**EXERCISE INSTRUCTIONS**
Would it be possible to copy exactly the lines from the one containing "Managed Administration (133, 127)" to the end of the entries, including both and nothing else?

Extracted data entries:
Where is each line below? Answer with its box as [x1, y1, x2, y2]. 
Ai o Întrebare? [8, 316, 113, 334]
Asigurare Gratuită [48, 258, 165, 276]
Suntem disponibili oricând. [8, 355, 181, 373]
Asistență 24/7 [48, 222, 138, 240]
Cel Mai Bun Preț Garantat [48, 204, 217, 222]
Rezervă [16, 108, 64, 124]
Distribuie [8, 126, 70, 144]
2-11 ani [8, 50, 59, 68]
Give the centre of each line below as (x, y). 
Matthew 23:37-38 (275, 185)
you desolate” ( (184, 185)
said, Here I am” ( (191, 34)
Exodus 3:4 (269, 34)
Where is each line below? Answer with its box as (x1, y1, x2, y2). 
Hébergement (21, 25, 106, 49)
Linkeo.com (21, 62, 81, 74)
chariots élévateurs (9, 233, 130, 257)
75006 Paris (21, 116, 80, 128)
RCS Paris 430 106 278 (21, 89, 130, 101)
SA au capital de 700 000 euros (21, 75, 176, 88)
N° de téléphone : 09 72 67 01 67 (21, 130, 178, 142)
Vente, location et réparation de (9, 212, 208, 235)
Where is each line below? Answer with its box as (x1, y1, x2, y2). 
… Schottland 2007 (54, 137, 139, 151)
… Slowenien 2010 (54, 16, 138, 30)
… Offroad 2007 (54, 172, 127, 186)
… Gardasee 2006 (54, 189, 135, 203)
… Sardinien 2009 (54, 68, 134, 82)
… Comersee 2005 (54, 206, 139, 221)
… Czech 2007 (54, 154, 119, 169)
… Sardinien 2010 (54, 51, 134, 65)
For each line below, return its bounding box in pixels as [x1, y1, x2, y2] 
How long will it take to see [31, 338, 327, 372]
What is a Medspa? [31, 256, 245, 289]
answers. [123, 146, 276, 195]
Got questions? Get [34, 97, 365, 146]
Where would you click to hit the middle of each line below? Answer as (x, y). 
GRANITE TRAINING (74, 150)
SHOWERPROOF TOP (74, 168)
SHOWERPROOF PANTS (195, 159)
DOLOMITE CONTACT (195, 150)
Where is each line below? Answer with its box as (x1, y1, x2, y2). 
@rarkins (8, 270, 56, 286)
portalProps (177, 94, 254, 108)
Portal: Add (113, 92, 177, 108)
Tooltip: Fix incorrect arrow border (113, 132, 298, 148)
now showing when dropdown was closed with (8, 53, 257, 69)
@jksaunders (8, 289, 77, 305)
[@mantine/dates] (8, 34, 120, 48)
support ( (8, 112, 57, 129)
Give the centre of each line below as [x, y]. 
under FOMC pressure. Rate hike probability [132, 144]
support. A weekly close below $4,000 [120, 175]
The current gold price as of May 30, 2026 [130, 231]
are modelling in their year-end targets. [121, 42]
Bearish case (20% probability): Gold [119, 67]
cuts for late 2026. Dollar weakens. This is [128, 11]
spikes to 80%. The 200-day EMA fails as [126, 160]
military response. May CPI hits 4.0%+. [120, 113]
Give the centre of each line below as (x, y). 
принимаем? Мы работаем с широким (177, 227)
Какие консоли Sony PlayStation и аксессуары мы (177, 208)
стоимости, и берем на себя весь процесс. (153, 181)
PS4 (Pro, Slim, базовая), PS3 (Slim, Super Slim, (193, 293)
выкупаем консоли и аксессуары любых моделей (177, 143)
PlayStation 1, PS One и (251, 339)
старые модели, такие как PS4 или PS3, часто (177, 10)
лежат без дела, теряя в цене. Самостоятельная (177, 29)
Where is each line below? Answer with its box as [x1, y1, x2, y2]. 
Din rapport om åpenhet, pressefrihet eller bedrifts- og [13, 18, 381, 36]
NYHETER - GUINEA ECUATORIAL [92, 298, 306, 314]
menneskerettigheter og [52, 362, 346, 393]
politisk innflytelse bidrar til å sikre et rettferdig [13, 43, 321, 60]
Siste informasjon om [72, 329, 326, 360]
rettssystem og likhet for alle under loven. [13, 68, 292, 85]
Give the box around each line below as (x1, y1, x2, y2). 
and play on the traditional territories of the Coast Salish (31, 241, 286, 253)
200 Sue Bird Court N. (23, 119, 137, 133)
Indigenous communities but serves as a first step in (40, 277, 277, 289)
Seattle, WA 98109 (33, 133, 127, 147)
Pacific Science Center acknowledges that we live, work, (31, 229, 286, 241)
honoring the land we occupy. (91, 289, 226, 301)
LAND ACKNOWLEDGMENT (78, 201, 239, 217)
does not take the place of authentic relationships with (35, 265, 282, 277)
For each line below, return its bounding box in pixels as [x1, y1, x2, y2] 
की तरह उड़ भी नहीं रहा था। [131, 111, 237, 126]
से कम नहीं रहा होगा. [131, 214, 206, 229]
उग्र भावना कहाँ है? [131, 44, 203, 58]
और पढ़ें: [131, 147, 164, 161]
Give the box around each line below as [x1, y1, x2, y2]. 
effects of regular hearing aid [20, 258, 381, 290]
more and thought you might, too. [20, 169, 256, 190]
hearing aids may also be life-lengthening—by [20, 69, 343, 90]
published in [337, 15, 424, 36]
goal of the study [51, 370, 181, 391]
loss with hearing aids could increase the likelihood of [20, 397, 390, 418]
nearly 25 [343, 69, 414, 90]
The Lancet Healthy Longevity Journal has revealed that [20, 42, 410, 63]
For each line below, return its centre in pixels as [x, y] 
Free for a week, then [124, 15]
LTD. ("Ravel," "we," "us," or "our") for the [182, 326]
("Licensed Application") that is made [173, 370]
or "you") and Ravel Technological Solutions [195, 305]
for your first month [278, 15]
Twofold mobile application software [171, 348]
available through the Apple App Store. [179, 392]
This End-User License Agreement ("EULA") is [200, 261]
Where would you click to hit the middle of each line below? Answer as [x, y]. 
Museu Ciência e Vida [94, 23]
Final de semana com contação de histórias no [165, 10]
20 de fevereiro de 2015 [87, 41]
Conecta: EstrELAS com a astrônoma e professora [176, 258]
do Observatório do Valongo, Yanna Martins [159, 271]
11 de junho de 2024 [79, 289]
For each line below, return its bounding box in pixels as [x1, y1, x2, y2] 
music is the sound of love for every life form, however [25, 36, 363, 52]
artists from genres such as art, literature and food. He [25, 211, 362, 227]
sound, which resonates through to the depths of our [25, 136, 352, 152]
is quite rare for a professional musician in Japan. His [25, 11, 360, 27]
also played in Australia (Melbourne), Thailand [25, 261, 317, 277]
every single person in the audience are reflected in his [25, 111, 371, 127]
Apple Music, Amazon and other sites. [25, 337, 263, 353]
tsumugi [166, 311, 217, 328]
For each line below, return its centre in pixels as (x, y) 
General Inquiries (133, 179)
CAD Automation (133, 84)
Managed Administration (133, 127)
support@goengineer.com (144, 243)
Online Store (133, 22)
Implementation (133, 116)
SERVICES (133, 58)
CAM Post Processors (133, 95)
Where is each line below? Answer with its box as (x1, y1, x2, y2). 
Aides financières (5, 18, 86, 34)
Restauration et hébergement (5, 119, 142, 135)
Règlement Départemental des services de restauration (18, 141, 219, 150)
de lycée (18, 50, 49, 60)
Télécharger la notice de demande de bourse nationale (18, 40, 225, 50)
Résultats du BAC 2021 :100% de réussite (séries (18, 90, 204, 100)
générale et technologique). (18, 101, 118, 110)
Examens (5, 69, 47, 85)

**SOLUTION FOR THIS PROBLEM**
Managed Administration (133, 127)
support@goengineer.com (144, 243)
Online Store (133, 22)
Implementation (133, 116)
SERVICES (133, 58)
CAM Post Processors (133, 95)
Where is each line below? Answer with its box as (x1, y1, x2, y2). 
Aides financières (5, 18, 86, 34)
Restauration et hébergement (5, 119, 142, 135)
Règlement Départemental des services de restauration (18, 141, 219, 150)
de lycée (18, 50, 49, 60)
Télécharger la notice de demande de bourse nationale (18, 40, 225, 50)
Résultats du BAC 2021 :100% de réussite (séries (18, 90, 204, 100)
générale et technologique). (18, 101, 118, 110)
Examens (5, 69, 47, 85)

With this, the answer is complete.